The problem – Here is a block of records. Copy every line in it that includes "óleo".

*** Task data Section Begins ***

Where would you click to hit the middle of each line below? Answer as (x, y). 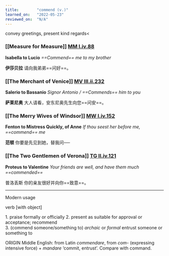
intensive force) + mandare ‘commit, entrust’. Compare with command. (78, 248)
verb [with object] (24, 207)
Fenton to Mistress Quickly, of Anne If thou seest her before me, (73, 127)
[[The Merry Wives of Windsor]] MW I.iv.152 (60, 116)
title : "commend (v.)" (37, 10)
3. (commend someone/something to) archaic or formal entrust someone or (84, 227)
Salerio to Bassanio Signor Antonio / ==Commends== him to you (73, 92)
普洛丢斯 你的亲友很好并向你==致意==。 (47, 183)
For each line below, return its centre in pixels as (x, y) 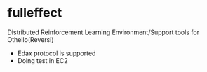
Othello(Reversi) (31, 39)
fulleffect (35, 13)
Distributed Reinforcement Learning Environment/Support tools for (103, 32)
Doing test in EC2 (42, 60)
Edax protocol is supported (56, 53)
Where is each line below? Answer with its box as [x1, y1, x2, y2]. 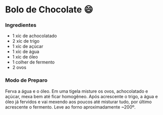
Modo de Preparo [5, 77, 48, 84]
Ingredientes [5, 22, 37, 29]
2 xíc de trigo [12, 38, 40, 44]
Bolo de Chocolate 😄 [5, 4, 93, 15]
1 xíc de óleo [12, 54, 38, 60]
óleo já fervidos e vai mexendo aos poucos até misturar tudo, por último [5, 99, 152, 105]
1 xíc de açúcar [12, 44, 44, 50]
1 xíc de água [12, 49, 40, 55]
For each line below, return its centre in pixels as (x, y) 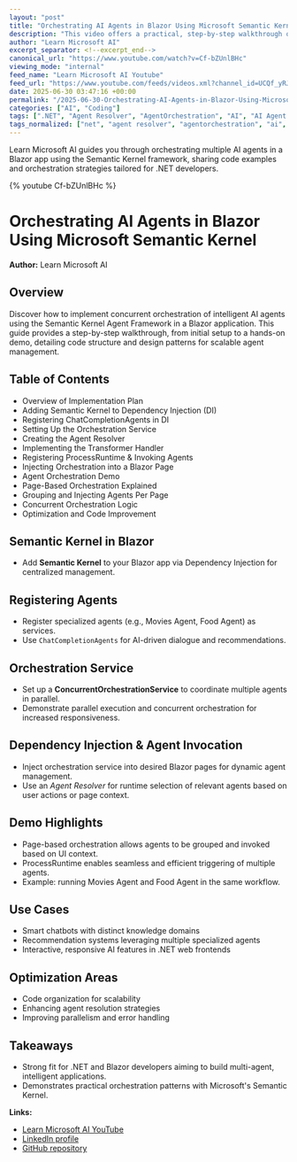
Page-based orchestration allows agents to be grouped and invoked (146, 844)
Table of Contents (60, 380)
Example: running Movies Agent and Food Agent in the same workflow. (151, 881)
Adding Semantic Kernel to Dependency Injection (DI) (119, 410)
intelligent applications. (64, 1076)
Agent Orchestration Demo (71, 476)
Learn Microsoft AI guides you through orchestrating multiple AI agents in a (146, 150)
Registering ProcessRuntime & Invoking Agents (107, 457)

*** Task data Section Ends ***

Reply –
1 xíc de óleo [12, 54, 38, 60]
óleo já fervidos e vai mexendo aos poucos até misturar tudo, por último [5, 99, 152, 105]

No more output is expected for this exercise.